3. We want to find the identifier and the last name of the employees earning a salary of $189170.
One possible SQL query to answer this question is query_0 as follows.
SELECT per.empid, per.lname
FROM employee per, payroll pay
WHERE per.empid = pay.empid AND pay.salary = 189170;
Write five different but equivalent SQL queries that answer the same question and meet the requirements indicated below, respectively. Unless otherwise indicated, do not use INNER JOIN, OUTER JOIN and NATURAL JOIN. Only use CROSS JOIN represented with comma in the FROM clause. Unless otherwise indicated, do not use subqueries in the FROM clause. Other unnecessary constructs are also penalized.
1. a simple query with OUTER JOIN and only IS NULL or IS NOT NULL conditions in the WHERE clause,
2. a nested query with a correlated subquery in the WHERE clause,
3. a nested query with an uncorrelated subquery in the WHERE clause,
4. a nested query with an uncorrelated subquery in the FROM clause,
5. a double-negative nested query with a correlated subquery in the WHERE clause.
Write your answers in the SQL file “answer.sql” by modifying the code of the five corresponding SQL queries, namely query_1 to query_5, respectively.
Do not remove any of the view definitions CREATE OR REPLACE VIEW query_<n> (empid, lname) AS
Queries that do not produce the correct results will automatically receive zero mark. Beware of minor typos and errors.
Do not remove the code for query_0 and use it to check your queries. All queries should have the same results.
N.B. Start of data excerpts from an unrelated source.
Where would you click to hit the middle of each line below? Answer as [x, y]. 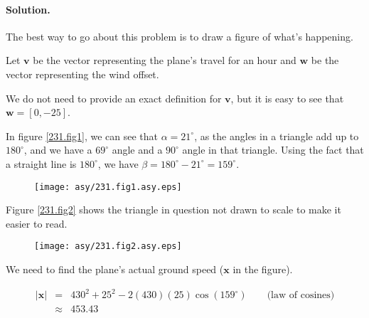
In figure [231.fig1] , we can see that [82, 136]
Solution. [28, 9]
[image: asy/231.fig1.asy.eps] [108, 187]
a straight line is [41, 163]
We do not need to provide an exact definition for [114, 98]
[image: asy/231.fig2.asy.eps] [108, 247]
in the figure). [263, 269]
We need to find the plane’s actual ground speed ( [115, 269]
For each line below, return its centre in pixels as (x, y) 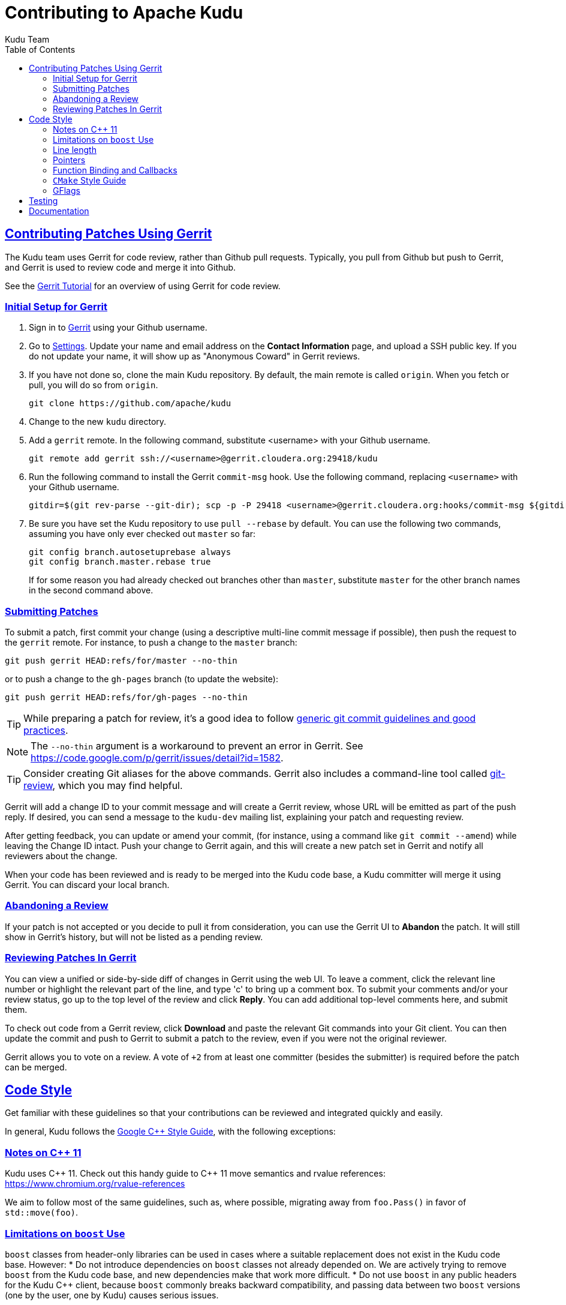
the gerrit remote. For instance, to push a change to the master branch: (151, 643)
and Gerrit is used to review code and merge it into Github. (121, 267)
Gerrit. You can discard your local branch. (87, 885)
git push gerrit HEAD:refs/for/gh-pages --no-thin (126, 697)
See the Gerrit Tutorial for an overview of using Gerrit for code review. (143, 286)
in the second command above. (91, 590)
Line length (75, 149)
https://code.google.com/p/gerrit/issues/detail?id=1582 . (157, 758)
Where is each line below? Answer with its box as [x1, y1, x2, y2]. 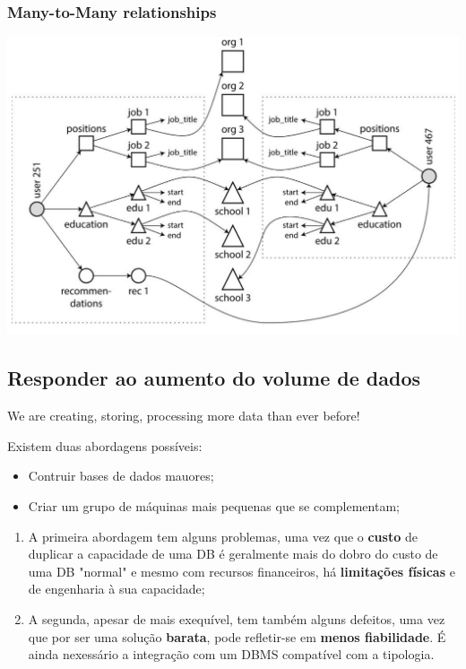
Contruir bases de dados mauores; [28, 466, 214, 485]
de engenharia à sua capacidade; [28, 579, 205, 598]
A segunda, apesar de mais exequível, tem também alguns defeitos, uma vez [28, 609, 445, 628]
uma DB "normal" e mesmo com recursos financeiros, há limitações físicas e [28, 561, 455, 580]
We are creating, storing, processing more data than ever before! [7, 406, 360, 425]
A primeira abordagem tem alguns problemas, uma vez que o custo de [28, 526, 418, 545]
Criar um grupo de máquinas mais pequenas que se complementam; [28, 497, 400, 516]
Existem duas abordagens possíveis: [7, 436, 203, 455]
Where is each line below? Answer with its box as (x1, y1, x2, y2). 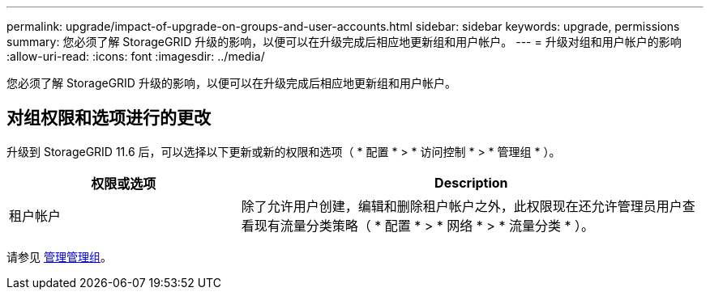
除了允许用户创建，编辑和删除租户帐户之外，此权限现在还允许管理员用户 (241, 197, 682, 214)
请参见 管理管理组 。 (6, 249, 112, 264)
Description (434, 174, 508, 191)
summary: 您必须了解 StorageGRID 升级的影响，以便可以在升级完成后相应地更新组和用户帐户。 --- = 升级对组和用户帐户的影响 (6, 35, 682, 49)
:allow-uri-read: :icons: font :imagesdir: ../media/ (6, 49, 265, 63)
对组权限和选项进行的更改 (6, 108, 211, 129)

Indicate the measured time for 100 executions of each of the queries (replace <time> by the average execution time reported by the Web page) in the indicated space in the file “answer.sql”.
4. Propose a new query (different from the above five queries) that is non-trivially[1] as slow as possible. Do not modify the schema and the data. Measure and indicate its average execution time over 100 executions. Give your answer in the corresponding question in the SQL file “answer.sql”. This question is marked competitively first on the speed and then the originality of the answer.
Indicate the measured time for 100 executions of query_slowest (replace <time> by the average execution time reported by the Web page) in the indicated space in the file “answer.sql”. Make sure that you are able to run the 100 executions on your computer and report the average execution time. You may be called to demosntrate the execution o fthe query on your machine.
Beyond this project, we recommend that you experiment with different schemas, constraints and indexes and create the environment for the fastest query.
[1] Trivial constructions include repeated tables and repeated subqueries and other devices as arbitrated at the discretion of the marking team.